Work instructions - Among the lines below, a stretch begins at the one with "1 Min Read (359, 50)" and ends at the one with "(2003), (196, 364)". Repeat that stretch exactly, ends included.

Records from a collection
----------

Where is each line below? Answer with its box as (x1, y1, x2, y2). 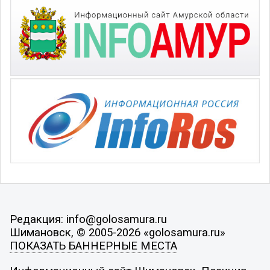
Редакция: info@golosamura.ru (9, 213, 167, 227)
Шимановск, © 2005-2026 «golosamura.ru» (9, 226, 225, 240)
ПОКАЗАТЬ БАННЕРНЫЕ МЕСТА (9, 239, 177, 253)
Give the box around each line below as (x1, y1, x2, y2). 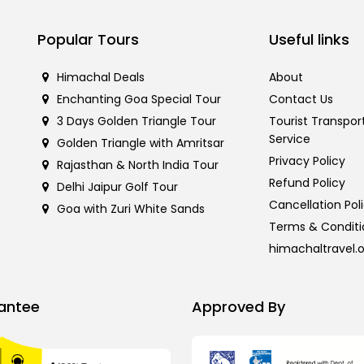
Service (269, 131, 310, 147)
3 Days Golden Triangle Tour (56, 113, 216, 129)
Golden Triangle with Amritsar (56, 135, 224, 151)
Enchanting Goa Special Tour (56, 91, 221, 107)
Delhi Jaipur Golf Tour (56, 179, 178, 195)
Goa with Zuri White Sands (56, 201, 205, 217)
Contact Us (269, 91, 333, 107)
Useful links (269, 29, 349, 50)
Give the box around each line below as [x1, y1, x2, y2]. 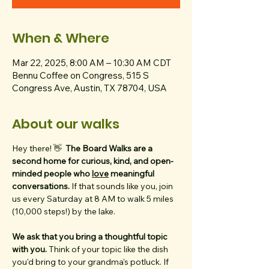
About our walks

----------

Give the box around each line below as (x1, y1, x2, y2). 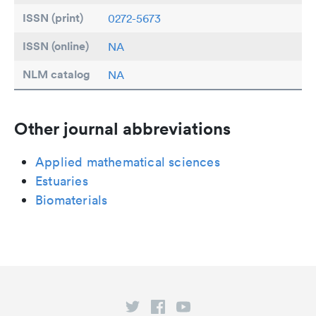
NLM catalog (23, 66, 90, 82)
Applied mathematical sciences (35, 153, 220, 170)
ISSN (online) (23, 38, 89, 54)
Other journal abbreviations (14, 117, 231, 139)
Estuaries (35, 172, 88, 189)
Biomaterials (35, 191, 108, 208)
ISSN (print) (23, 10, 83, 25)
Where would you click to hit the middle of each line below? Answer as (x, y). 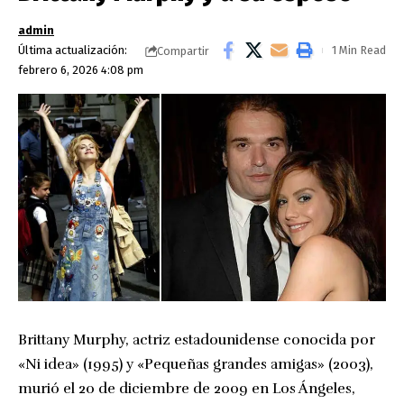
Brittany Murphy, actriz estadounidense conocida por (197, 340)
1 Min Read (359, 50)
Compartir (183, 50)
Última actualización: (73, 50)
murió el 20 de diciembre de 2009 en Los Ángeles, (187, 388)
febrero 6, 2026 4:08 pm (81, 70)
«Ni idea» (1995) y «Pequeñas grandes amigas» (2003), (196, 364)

----------

Response box -
1 Min Read (359, 50)
Compartir (183, 50)
Última actualización: (73, 50)
murió el 20 de diciembre de 2009 en Los Ángeles, (187, 388)
febrero 6, 2026 4:08 pm (81, 70)
«Ni idea» (1995) y «Pequeñas grandes amigas» (2003), (196, 364)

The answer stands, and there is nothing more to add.